Claim 1 of the present invention suggested for the first time a cold accumulating material having a high mechanical strength and chemical stability as well as a high packing density and resistance to thermal shock and vibrations which were applied during the operation. These overall properties were achieved by three technical features: the composition of the material, the shape of one discrete particle unit and the group of particles forming a set of particles. The particle size was restricted to 0.01 and 3 mm as to guarantee an adequate fluid flow rate through the packed solid phase and to prevent the formation of micro-segregations which caused a non-uniform crystalline structure and an increased corrosion rate. The occurrence of micro-segregations and the formation of small cracks and defects of > 10 µm in the particles was effectively suppressed by using the molten metal quenching method for producing the particles. Moreover, the claimed cold accumulating material was comprised of a set of particles whereof 70% or more by weight had an aspect ratio of not greater than 5, preferably 2 or even 1.3. In so doing, the particle strength and the packing density was increased and a cold accumulating material having durability sufficiently high for practical use was obtained.

Although document D1 disclosed a magnetic particulate regenerator material consisting of ErNi2, Er3Ni or Er3Co, this document only addressed the shape of the particles but did not give any information about a specific aspect ratio, a particle size range and distribution to adhere to when packing a set of particles in a refrigerating unit. Figures 1 and 3 of document D1 merely indicated several more or less spherical particles (out of several millions to be packed in a refrigerating unit) that were prepared by the conventional plasma-spraying method. This very limited selection of particles given in Figures 3 and 4 could, however, not be regarded as being representative for all particles produced with this method. Moreover, document D1 was also silent about the presence or absence of small cracks or defects in the interior or on the particle surface and could not give a hint as to avoid these defects.

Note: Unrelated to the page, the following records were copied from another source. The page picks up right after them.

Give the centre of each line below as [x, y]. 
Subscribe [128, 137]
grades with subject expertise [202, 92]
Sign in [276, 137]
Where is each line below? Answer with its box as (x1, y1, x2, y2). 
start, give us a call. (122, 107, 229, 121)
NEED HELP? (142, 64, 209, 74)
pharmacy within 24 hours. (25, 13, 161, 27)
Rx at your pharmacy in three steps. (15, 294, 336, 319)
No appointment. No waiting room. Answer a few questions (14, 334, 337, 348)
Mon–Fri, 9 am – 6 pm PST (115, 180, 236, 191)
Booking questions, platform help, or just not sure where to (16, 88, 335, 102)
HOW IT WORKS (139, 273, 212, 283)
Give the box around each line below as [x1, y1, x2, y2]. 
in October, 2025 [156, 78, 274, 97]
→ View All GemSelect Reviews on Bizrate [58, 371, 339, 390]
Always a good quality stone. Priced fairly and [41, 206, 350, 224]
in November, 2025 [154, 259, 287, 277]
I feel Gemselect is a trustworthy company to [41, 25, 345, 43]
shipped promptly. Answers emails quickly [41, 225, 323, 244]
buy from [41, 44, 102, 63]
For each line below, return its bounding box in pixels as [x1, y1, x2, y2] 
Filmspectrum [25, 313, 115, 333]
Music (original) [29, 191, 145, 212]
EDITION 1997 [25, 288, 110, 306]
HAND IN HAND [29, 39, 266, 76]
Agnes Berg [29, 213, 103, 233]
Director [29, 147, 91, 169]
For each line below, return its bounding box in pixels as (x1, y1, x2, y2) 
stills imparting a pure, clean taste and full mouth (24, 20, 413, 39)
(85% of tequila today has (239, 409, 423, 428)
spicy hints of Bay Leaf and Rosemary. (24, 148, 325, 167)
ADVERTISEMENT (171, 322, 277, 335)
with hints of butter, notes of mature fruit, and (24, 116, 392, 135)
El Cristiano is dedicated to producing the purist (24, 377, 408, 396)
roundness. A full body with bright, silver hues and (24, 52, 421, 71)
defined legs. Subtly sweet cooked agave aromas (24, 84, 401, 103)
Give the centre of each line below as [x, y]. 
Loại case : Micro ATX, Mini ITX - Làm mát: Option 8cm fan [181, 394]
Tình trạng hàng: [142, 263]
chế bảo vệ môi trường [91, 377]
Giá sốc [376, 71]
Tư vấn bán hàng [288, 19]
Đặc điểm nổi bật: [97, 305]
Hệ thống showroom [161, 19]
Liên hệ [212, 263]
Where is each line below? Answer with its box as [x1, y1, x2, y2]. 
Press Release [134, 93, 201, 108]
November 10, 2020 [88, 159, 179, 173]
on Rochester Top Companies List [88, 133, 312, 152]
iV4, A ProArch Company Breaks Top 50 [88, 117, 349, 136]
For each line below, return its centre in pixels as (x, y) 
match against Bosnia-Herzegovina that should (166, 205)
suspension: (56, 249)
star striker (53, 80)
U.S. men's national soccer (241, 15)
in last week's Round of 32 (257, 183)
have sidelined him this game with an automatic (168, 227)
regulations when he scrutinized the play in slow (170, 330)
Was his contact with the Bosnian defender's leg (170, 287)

The cold accumulating material according to claim 1, according to the main request and all subsequent auxiliary requests was, therefore, neither taught nor made obvious by the technical teaching given in document D1.

Reasons for the Decision

1. The appeal is admissible.

2. The prior art

2.1. Like the patent at issue, document D1 is concerned with the mass-production of magnetic particles to be used as a regenerator material in a compact refrigerator. Particles consisting of Er3Ni, Er3Co or ErNi2 are described as having improved regenerating abilities below the temperature of 15 K. A particle size ranging from a few microns to a few hundred microns is preferred to achieve better heat transfer characteristics. It is found that, by using a high pressure plasma jet spray gun, good spherical particles could be obtained and that the ratio of forming the source particles into spheres was improved. As an example, a group of spherical magnetic particles produced by this method is shown in Figure 3, and a single spherical particle of about 80 µm in diameter is given in Figure 4.

However, no specific information is given in D1 about the preferred powder distribution, size and aspect ratio of the particles.

2.2. The subject matter of claim 1 of all requests is, therefore, novel.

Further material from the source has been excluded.